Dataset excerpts
+++
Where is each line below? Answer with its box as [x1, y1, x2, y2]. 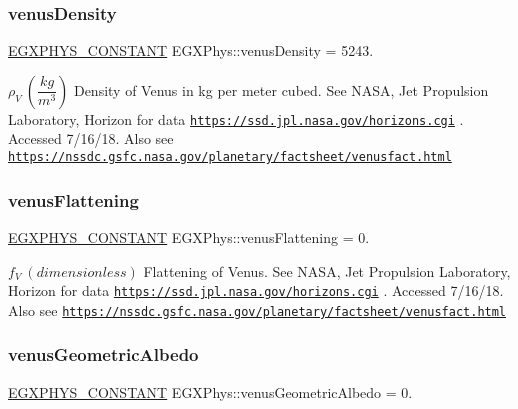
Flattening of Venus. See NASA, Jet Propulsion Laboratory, [143, 260, 511, 281]
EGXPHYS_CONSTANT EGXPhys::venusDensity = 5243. [8, 40, 374, 61]
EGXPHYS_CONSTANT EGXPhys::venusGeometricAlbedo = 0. [8, 381, 413, 402]
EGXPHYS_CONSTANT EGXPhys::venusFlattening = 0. [8, 226, 370, 247]
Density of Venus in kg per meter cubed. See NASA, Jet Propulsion [73, 79, 489, 100]
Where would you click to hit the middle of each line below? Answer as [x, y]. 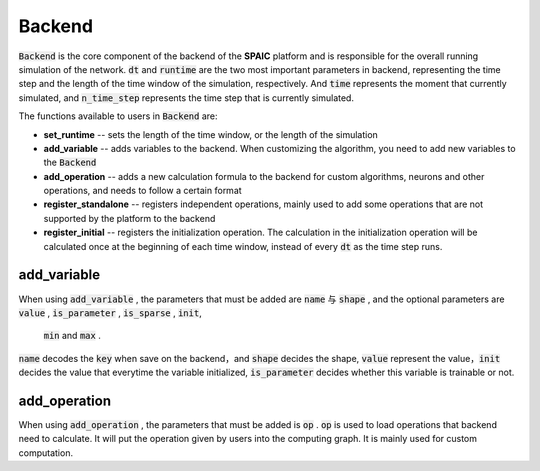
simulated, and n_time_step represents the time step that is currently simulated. [186, 97]
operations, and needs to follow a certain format [142, 191]
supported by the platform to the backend [129, 218]
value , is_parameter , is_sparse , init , [110, 312]
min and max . [72, 336]
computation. [46, 452]
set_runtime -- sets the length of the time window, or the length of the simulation [211, 134]
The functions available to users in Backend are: [118, 116]
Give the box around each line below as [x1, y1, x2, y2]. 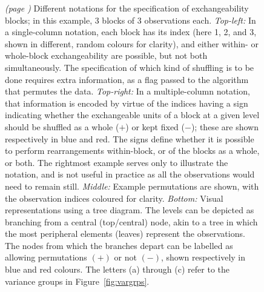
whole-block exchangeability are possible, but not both [5, 49, 208, 62]
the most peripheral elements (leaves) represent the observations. [5, 227, 245, 240]
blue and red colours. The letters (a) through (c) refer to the [5, 263, 229, 276]
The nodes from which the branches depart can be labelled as [5, 239, 233, 251]
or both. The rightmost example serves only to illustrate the [5, 156, 228, 168]
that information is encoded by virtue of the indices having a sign [5, 96, 248, 109]
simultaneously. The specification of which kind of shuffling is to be [5, 61, 254, 73]
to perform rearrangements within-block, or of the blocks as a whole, [5, 144, 260, 157]
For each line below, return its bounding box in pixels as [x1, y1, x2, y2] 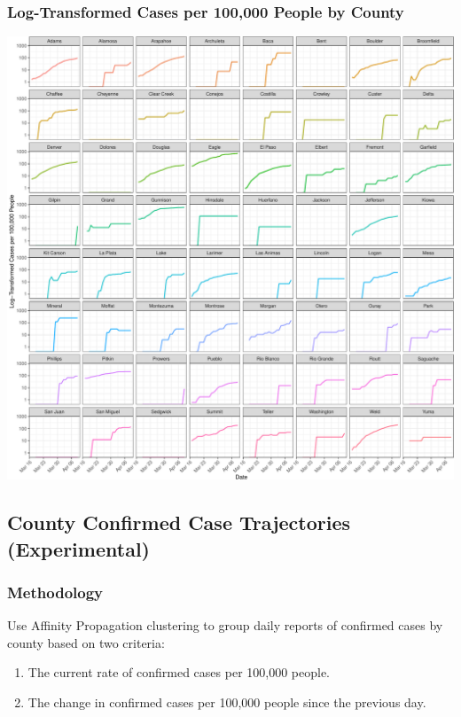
+++
**YOUR GOAL**: Above are the records; copy them exactly without the pictures.

**WRITTEN SOLUTION**:
Where is each line below? Answer with its box as [x1, y1, x2, y2]. 
Flattening of Venus. See NASA, Jet Propulsion Laboratory, [143, 260, 511, 281]
EGXPHYS_CONSTANT EGXPhys::venusDensity = 5243. [8, 40, 374, 61]
EGXPHYS_CONSTANT EGXPhys::venusGeometricAlbedo = 0. [8, 381, 413, 402]
EGXPHYS_CONSTANT EGXPhys::venusFlattening = 0. [8, 226, 370, 247]
Density of Venus in kg per meter cubed. See NASA, Jet Propulsion [73, 79, 489, 100]
Where would you click to hit the middle of each line below? Answer as [x, y]. 
simulated, and n_time_step represents the time step that is currently simulated. [186, 97]
operations, and needs to follow a certain format [142, 191]
supported by the platform to the backend [129, 218]
value , is_parameter , is_sparse , init , [110, 312]
min and max . [72, 336]
computation. [46, 452]
set_runtime -- sets the length of the time window, or the length of the simulation [211, 134]
The functions available to users in Backend are: [118, 116]
Give the box around each line below as [x1, y1, x2, y2]. 
whole-block exchangeability are possible, but not both [5, 49, 208, 62]
the most peripheral elements (leaves) represent the observations. [5, 227, 245, 240]
blue and red colours. The letters (a) through (c) refer to the [5, 263, 229, 276]
The nodes from which the branches depart can be labelled as [5, 239, 233, 251]
or both. The rightmost example serves only to illustrate the [5, 156, 228, 168]
that information is encoded by virtue of the indices having a sign [5, 96, 248, 109]
simultaneously. The specification of which kind of shuffling is to be [5, 61, 254, 73]
to perform rearrangements within-block, or of the blocks as a whole, [5, 144, 260, 157]
For each line below, return its bounding box in pixels as [x1, y1, x2, y2] 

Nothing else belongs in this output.